News & Trends
How Can We Manage the Energy Transition?
ENERGY (IN)SECURITY – What was barely an issue a few months ago is on everyone’s mind today: our dependence on fossil fuels and the slow and reluctant expansion of renewable energy sources. How the course can be reset.
We have already experienced quite a few energy transitions through history. From traditional biomass to coal and oil, and then nuclear power. The change to an environmentally-friendly energy system based on renewable energy sources sounds feasible in principle. In light of recent developments, the only question is: How quickly?
We Don’t Have Time to Take Our Time
20 years ago, fossil fuels accounted for 87 percent of total consumption. In 2022, it is still 83 percent. Canadian energy professor and author Vaclav Smil never tires of pointing out this reality. Which is why he asks himself: “How are we supposed to get to zero within the next 30 years?” This is the crucial question with regard to the ambitious net zero targets. According to Smil, we should not spread calculated optimism nor succumb to apocalyptic pessimism.
But the pace of this transition should be picked up, especially in light of advancing climate change. This is because global warming depends on our carbon emissions, 85 to 90 percent of which still come from burning fossil fuels. A rise of global temperatures of more than 2 °C would already have devastating consequences: food insecurity, water scarcity, poverty, extreme weather events or effects on human health. However, the transition to a sustainable energy system will be very challenging, as a much bigger change is required than the planned policy currently envisages.
Are Subsidies Slowing the Energy Transition Down?
63 percent of the G20’s public energy financing from 2019 to 2020 went to fossil fuels. According to an analysis by the OECD and the International Energy Agency (IEA), subsidies even almost doubled in 2021. In 2022, the Group of Twenty most important industrialised countries also significantly increased their financing activities — Russia’s invasion of Ukraine has further exacerbated the situation in the short term. Despite recent progress in renewable energy sources, these subsidies are slowing down the pace of the energy transition.

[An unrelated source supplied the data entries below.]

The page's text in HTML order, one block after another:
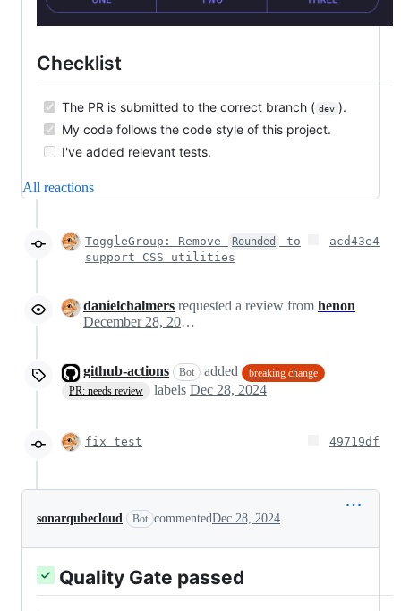
Checklist
The PR is submitted to the correct branch ( dev ).
My code follows the code style of this project.
I've added relevant tests.
All reactions
ToggleGroup: Remove Rounded
to
support CSS utilities
acd43e4
danielchalmers requested a review from henon
December 28, 2024 20:12
github-actions Bot added
breaking change
PR: needs review
labels Dec 28, 2024
fix test 49719df
sonarqubecloud Bot commentedDec 28, 2024
Quality Gate passed

Subsidies for fossil fuels almost doubled from 2021 to 2022.
It Takes More than Just a Few Wind Turbines
Since the start of the war in Ukraine, the EU has generated more wind and solar power than ever before. The fact is: the price of solar power has fallen by 80 percent in the last 10 years. Solar energy reached the kind of low prices in 2020 that experts like Ramez Naam would not have expected before 2035. So it is becoming increasingly cheaper to build solar power plants than it is to build power plants that burn fossil fuels.
However, the solution will not lie in simply replacing everything we have so far generated with coal and gas with wind and solar power. The simplest explanation for this claim is the fact that our electricity demand will reach new dimensions in the future — for example, through heat generation or transport. In addition to political will and social acceptance, technical solutions such as Power-to-X, demand side management or smart grid are needed for energy storage, control and conversion. A more efficient use of the surplus power produced will be an indispensable requirement of the energy management of the future.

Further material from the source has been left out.